> [Task item]
Once you find the line below that has "Join The Conversation", output it and every line after it exactly, stopping after the line that has "the phenomenon known", with no pictures.
==== Provided data ====
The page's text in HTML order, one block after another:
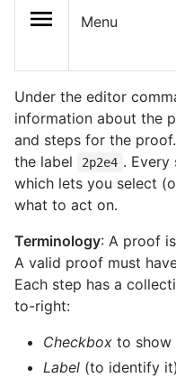
Menu
Under the editor
information about the
and steps for the
the label
2p2e4 . Every
which lets you select
what to act on.
Terminology: A proof
A valid proof must
Each step has a
to-right:
Checkbox to show
Label (to identify
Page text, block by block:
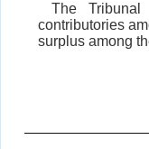
The
contributories
surplus among
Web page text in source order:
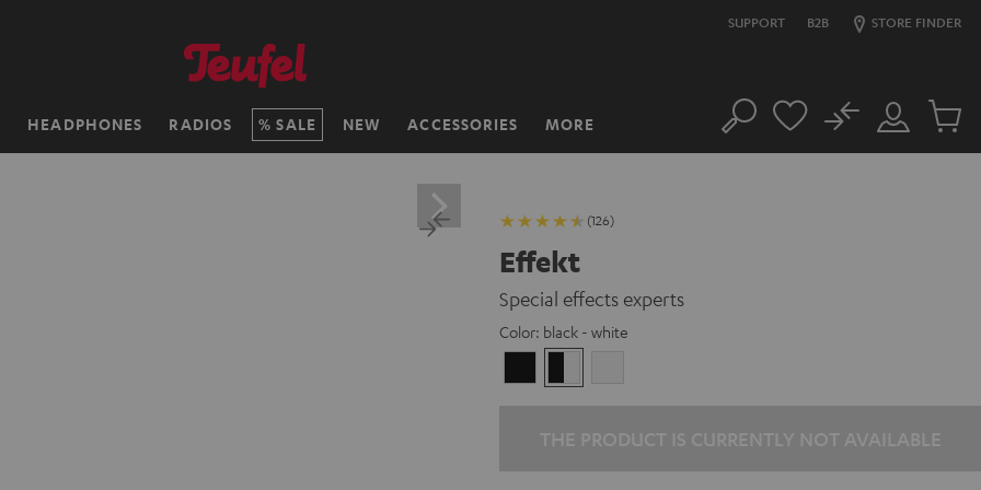
SUPPORT B2B STORE FINDER
HEADPHONES RADIOS SALE NEW ACCESSORIES MORE Search
Customer
Account
No
Cart
(126)
Effekt
Special effects experts
Color: black - white
-
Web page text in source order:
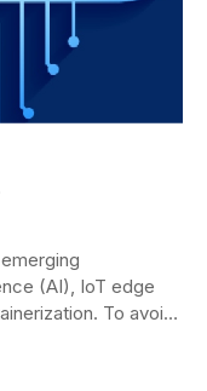
(AI), IoT edge
To avoid
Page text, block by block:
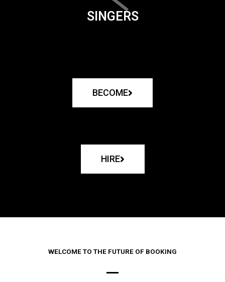
SINGERS
BECOME
HIRE
WELCOME TO THE FUTURE OF BOOKING
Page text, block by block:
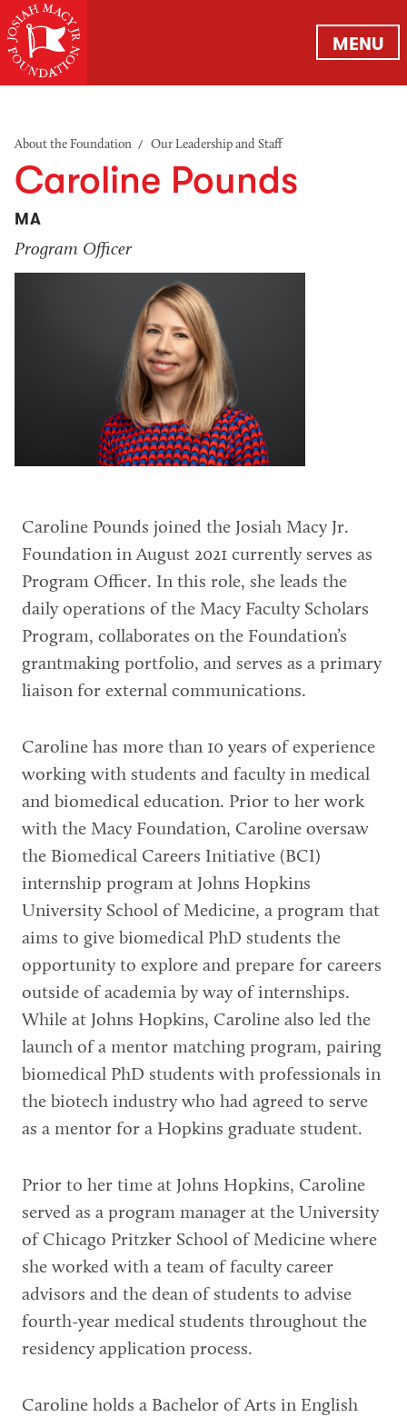
MENU
About the Foundation / Our Leadership and Staff
Caroline Pounds
MA
Program Officer
Caroline Pounds joined the Josiah Macy Jr.
Foundation in August 2021 currently serves as
Program Officer. In this role, she leads the
daily operations of the Macy Faculty Scholars
Program, collaborates on the Foundation’s
grantmaking portfolio, and serves as a primary
liaison for external communications.
Caroline has more than 10 years of experience
working with students and faculty in medical
and biomedical education. Prior to her work
with the Macy Foundation, Caroline oversaw
the Biomedical Careers Initiative (BCI)
internship program at Johns Hopkins
University School of Medicine, a program that
aims to give biomedical PhD students the
opportunity to explore and prepare for careers
outside of academia by way of internships.
While at Johns Hopkins, Caroline also led the
launch of a mentor matching program, pairing
biomedical PhD students with professionals in
the biotech industry who had agreed to serve
as a mentor for a Hopkins graduate student.
Prior to her time at Johns Hopkins, Caroline
served as a program manager at the University
of Chicago Pritzker School of Medicine where
she worked with a team of faculty career
advisors and the dean of students to advise
fourth-year medical students throughout the
residency application process.
Caroline holds a Bachelor of Arts in English
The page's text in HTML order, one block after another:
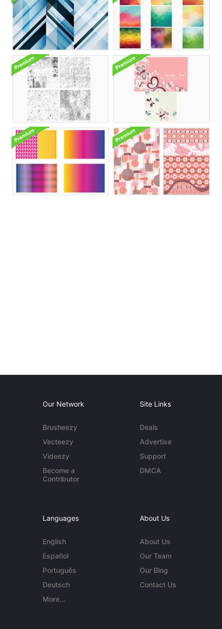
Our Network
Brusheezy
Vecteezy
Videezy
Become a
Contributor
Site Links
Deals
Advertise
Support
DMCA
Languages
English
Español
Português
Deutsch
More...
About Us
About Us
Our Team
Our Blog
Contact Us
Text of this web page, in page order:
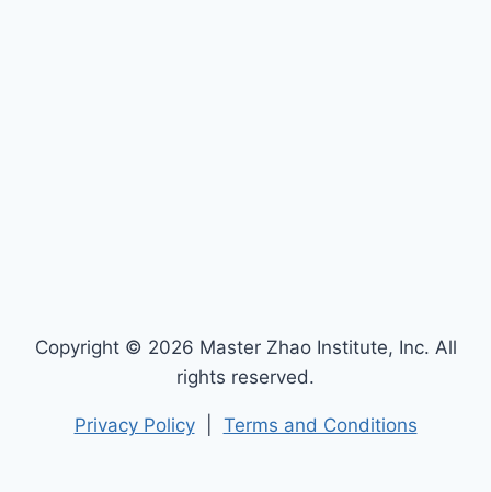
Copyright © 2026 Master Zhao Institute, Inc. All
rights reserved.
Privacy Policy| Terms and Conditions
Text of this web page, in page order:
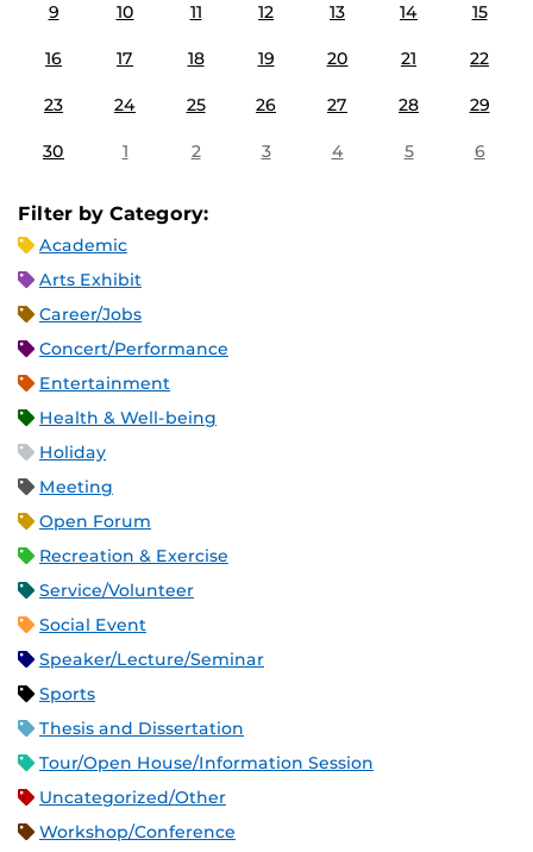
9 10 11 12 13 14 15
16 17 18 19 20 21 22
23 24 25 26 27 28 29
30 1 2 3 4 5 6
Filter by Category:
Academic
Arts Exhibit
Career/Jobs
Concert/Performance
Entertainment
Health & Well-being
Holiday
Meeting
Open Forum
Recreation & Exercise
Service/Volunteer
Social Event
Speaker/Lecture/Seminar
Sports
Thesis and Dissertation
Tour/Open House/Information Session
Uncategorized/Other
Workshop/Conference
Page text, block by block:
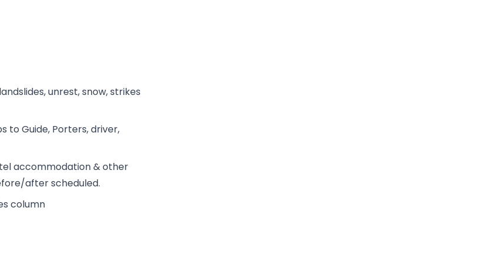
unrest, snow, strikes
to Guide, Porters, driver,
accommodation & other
after scheduled.
column
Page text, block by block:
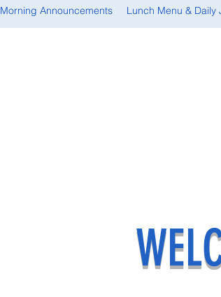
Morning Announcements Lunch Menu & Daily
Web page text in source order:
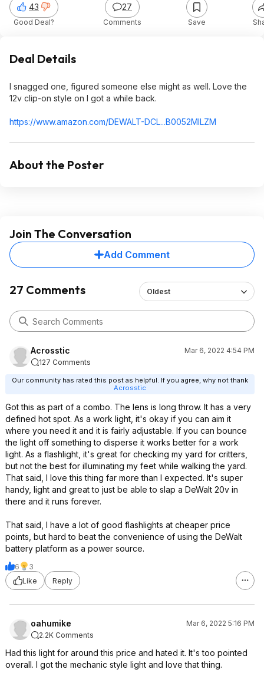
43
Good Deal?
27
Comments Save
Deal Details
I snagged one, figured someone else might as well. Love the
12v clip-on style on I got a while back.
https://www.amazon.com/DEWALT-DCL...B0052MILZM
About the Poster
Join The Conversation
Add Comment
27 Comments Oldest
Acrosstic
Mar 6, 2022 4:54 PM
127 Comments
Our community has rated this post as helpful. If you agree, why not thank
Acrosstic
Got this as part of a combo. The lens is long throw. It has a very
defined hot spot. As a work light, it's okay if you can aim it
where you need it and it is fairly adjustable. If you can bounce
the light off something to disperse it works better for a work
light. As a flashlight, it's great for checking my yard for critters,
but not the best for illuminating my feet while walking the yard.
That said, I love this thing far more than I expected. It's super
handy, light and great to just be able to slap a DeWalt 20v in
there and it runs forever.
That said, I have a lot of good flashlights at cheaper price
points, but hard to beat the convenience of using the DeWalt
battery platform as a power source.
6
3
Like
Reply
oahumike
Mar 6, 2022 5:16 PM
2.2K Comments
Had this light for around this price and hated it. It's too pointed
overall. I got the mechanic style light and love that thing.
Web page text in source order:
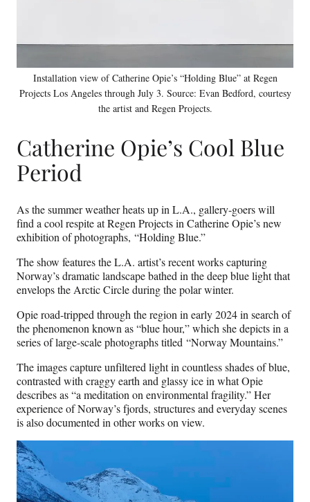
Installation view of Catherine Opie’s “Holding Blue” at Regen
Projects Los Angeles through July 3. Source: Evan Bedford, courtesy
the artist and Regen Projects.
Catherine Opie’s Cool Blue
Period
As the summer weather heats up in L.A., gallery-goers will
find a cool respite at Regen Projects in Catherine Opie’s new
exhibition of photographs, “Holding Blue.”
The show features the L.A. artist’s recent works capturing
Norway’s dramatic landscape bathed in the deep blue light that
envelops the Arctic Circle during the polar winter.
Opie road-tripped through the region in early 2024 in search of
the phenomenon known as “blue hour,” which she depicts in a
series of large-scale photographs titled “Norway Mountains.”
The images capture unfiltered light in countless shades of blue,
contrasted with craggy earth and glassy ice in what Opie
describes as “a meditation on environmental fragility.” Her
experience of Norway’s fjords, structures and everyday scenes
is also documented in other works on view.
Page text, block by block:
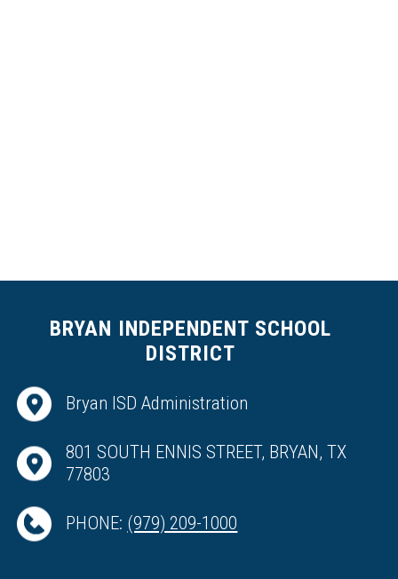
BRYAN INDEPENDENT SCHOOL
DISTRICT
Bryan ISD Administration
801 SOUTH ENNIS STREET, BRYAN, TX
77803
PHONE: (979) 209-1000
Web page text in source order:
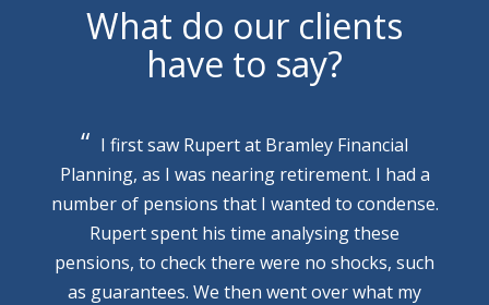
What do our clients
have to say?
I first saw Rupert at Bramley Financial
Planning, as I was nearing retirement. I had a
number of pensions that I wanted to condense.
Rupert spent his time analysing these
pensions, to check there were no shocks, such
as guarantees. We then went over what my
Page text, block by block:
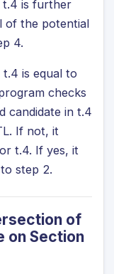
t.4 is further
of the potential
4.
is equal to
checks
candidate in t.4
If not, it
t.4. If yes, it
step 2.
of
on Section
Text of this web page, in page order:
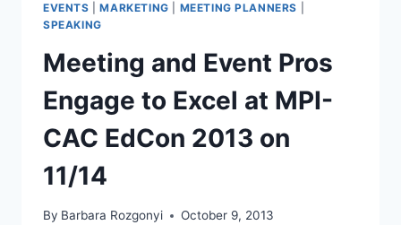
EVENTS |MARKETING MEETING PLANNERS
SPEAKING
Meeting and Event Pros
Engage to Excel at MPI-
CAC EdCon 2013 on
11/14
By Barbara Rozgonyi October 9, 2013
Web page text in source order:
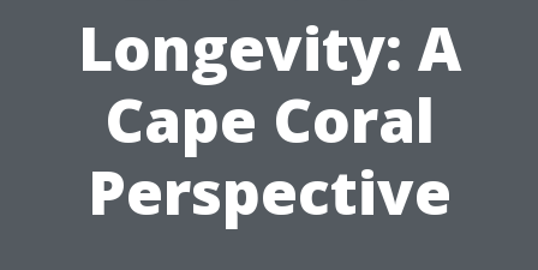
Longevity: A
Cape Coral
Perspective
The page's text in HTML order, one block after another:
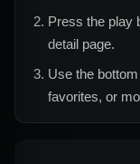
Press the play
detail page.
Use the
favorites, or
====
> [Answer to the problem]
Join The Conversation
Add Comment
27 Comments Oldest
Acrosstic
Mar 6, 2022 4:54 PM
127 Comments
Our community has rated this post as helpful. If you agree, why not thank
Acrosstic
Got this as part of a combo. The lens is long throw. It has a very
defined hot spot. As a work light, it's okay if you can aim it
where you need it and it is fairly adjustable. If you can bounce
the light off something to disperse it works better for a work
light. As a flashlight, it's great for checking my yard for critters,
but not the best for illuminating my feet while walking the yard.
That said, I love this thing far more than I expected. It's super
handy, light and great to just be able to slap a DeWalt 20v in
there and it runs forever.
That said, I have a lot of good flashlights at cheaper price
points, but hard to beat the convenience of using the DeWalt
battery platform as a power source.
6
3
Like
Reply
oahumike
Mar 6, 2022 5:16 PM
2.2K Comments
Had this light for around this price and hated it. It's too pointed
overall. I got the mechanic style light and love that thing.
Web page text in source order:
Installation view of Catherine Opie’s “Holding Blue” at Regen
Projects Los Angeles through July 3. Source: Evan Bedford, courtesy
the artist and Regen Projects.
Catherine Opie’s Cool Blue
Period
As the summer weather heats up in L.A., gallery-goers will
find a cool respite at Regen Projects in Catherine Opie’s new
exhibition of photographs, “Holding Blue.”
The show features the L.A. artist’s recent works capturing
Norway’s dramatic landscape bathed in the deep blue light that
envelops the Arctic Circle during the polar winter.
Opie road-tripped through the region in early 2024 in search of
the phenomenon known as “blue hour,” which she depicts in a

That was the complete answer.